Getting exercise every day is another way to fight high cholesterol. Exercise has other health benefits as well. Adding exercise can start with something as simple as taking a short walk each day.

Natural Remedies

Natural remedies have been shown to have some cholesterol-lowering effects as well. However, they should be in addition to lifestyle changes. According to the Mayo Clinic, there are not a lot to choose from. Some of these include:

  • garlic
  • oat bran
  • artichoke
  • barley
  • sitostanol
  • beta-sitosterol
  • blond psyllium

With your doctor’s approval, these can be easily added into your diet. It is important to note that you should continue any medication you have been prescribed by your doctor.

Choosing Treatment

Your best choice of treatment depends on many factors. Before your doctor chooses a prescription medication, they will look at several things. These factors include: your family medical history, your risk for heart disease, and your lifestyle.
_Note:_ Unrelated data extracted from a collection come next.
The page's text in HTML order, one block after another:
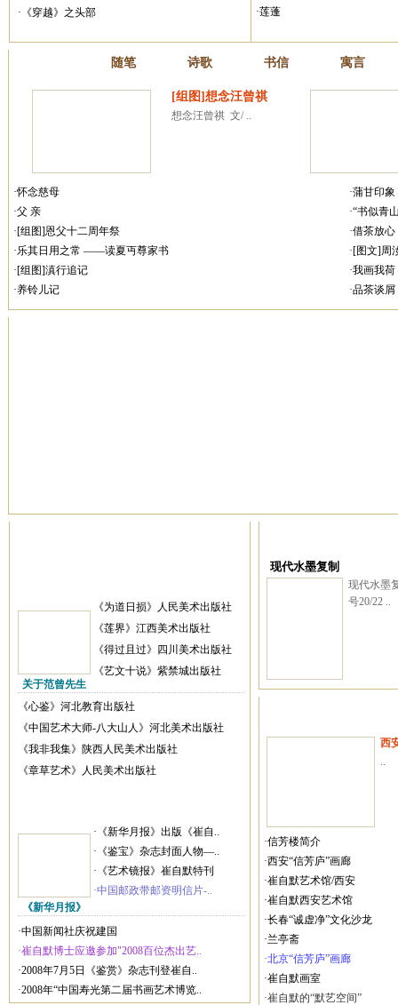
·《穿越》之头部 ·莲蓬
随笔 诗歌 书信 寓言
[组图]想念汪曾祺
想念汪曾祺  文/ ..
·怀念慈母
·蒲甘印象
·父 亲
·“书似青
·[组图]恩父十二周年祭
·借茶放心
·乐其日用之常 ——读夏丏尊家书
·[图文]
·[组图]滇行追记
·我画我荷
·养铃儿记
·品茶谈屑
关于范曾先生
《为道日损》人民美术出版社
《莲界》江西美术出版社
《得过且过》四川美术出版社
《艺文十说》紫禁城出版社
《心鉴》河北教育出版社
《中国艺术大师-八大山人》河北美术出版社
《我非我集》陕西人民美术出版社
《章草艺术》人民美术出版社
《新华月报》
·《新华月报》出版《崔自..
·《鉴宝》杂志封面人物—..
·《艺术镜报》崔自默特刊
·中国邮政带邮资明信片-..
·中国新闻社庆祝建国
·崔自默博士应邀参加"2008百位杰出艺..
·2008年7月5日《鉴赏》杂志刊登崔自..
·2008年“中国寿光第二届书画艺术博览..
现代水墨复制
现代水墨
号20/22 ..
西
..
·信芳楼简介
·西安“信芳庐”画廊
·崔自默艺术馆/西安
·崔自默西安艺术馆
·长春“诚虚净”文化沙龙
·兰亭斋
·北京“信芳庐”画廊
·崔自默画室
·崔自默的“默艺空间”
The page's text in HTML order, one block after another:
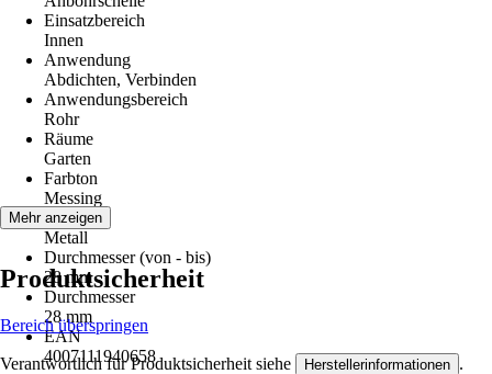
Einsatzbereich
Innen
Anwendung
Abdichten, Verbinden
Anwendungsbereich
Rohr
Räume
Garten
Farbton
Messing
Material
Metall
Durchmesser (von - bis)
28 mm
Durchmesser
28 mm
EAN
4007111940658
Mehr anzeigen
Produktsicherheit
Bereich überspringen
Verantwortlich für Produktsicherheit siehe Herstellerinformationen .
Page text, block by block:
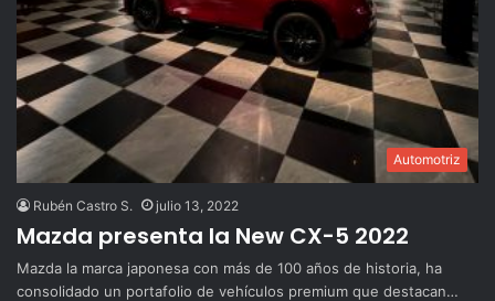
Automotriz
Rubén Castro S. julio 13, 2022
Mazda presenta la New CX-5 2022
Mazda la marca japonesa con más de 100 años de historia, ha
consolidado un portafolio de vehículos premium que destacan…
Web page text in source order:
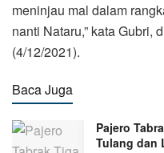
meninjau mal dalam
nanti Nataru,” kata Gubri,
(4/12/2021).
Baca Juga
Pajero
Tulang dan
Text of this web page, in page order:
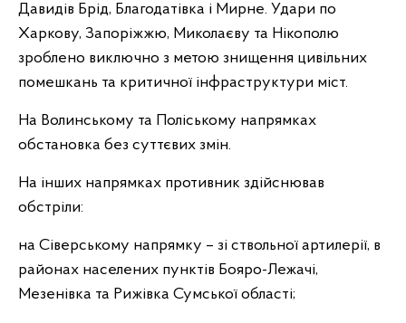
Давидів Брід, Благодатівка і Мирне. Удари по
Харкову, Запоріжжю, Миколаєву та Нікополю
зроблено виключно з метою знищення цивільних
помешкань та критичної інфраструктури міст.
На Волинському та Поліському напрямках
обстановка без суттєвих змін.
На інших напрямках противник здійснював
обстріли:
на Сіверському напрямку – зі ствольної артилерії, в
районах населених пунктів Бояро-Лежачі,
Мезенівка та Рижівка Сумської області;
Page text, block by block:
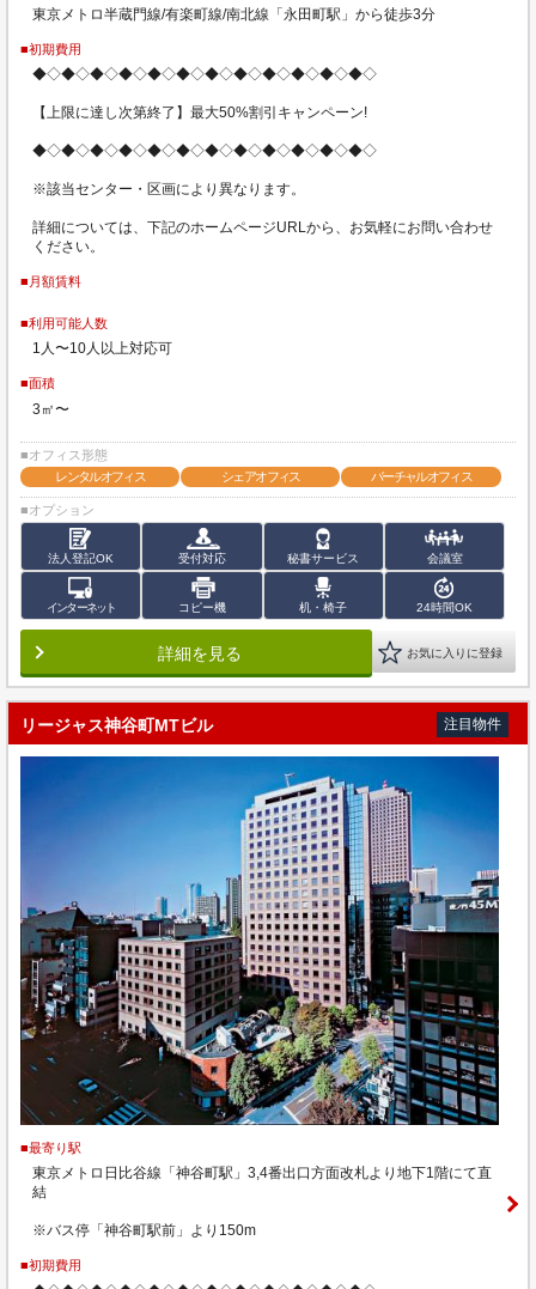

Many doctors prefer to start with changes to diet and exercise. If those changes don’t have enough effect, you might start taking medication to help the process along. 

Takeaway

There are a number of different types of statins and alternatives. The important thing when deciding on the best treatment for you is to talk openly with your doctor. Changes to your diet and exercise along with natural remedies may help you if statins cause you to have uncomfortable side effects. However, never make any changes without consulting your doctor first. The American Heart Association stresses that you should also not stop taking your medications if you start to feel better. Only your doctor can advise you when you can lower your dosage or make any changes or additions to your medications.

You asked, we answered

  • In what type of health situation(s) should someone consider an alternative to statins?
  • An alternative to statins should only be considered if the high- or moderate-intensity statins cannot be tolerated. High blood pressure is closely associated with an increased chance of heart attack, stroke, and other diseases. If you can tolerate taking a statin, you will decrease these chances. The only health situation where statins may not be considered is in an individual under the age of 65, with a BMI of 28 or less, with no history of smoking, a moderate to low level of alcohol use, and no other chronic ailment.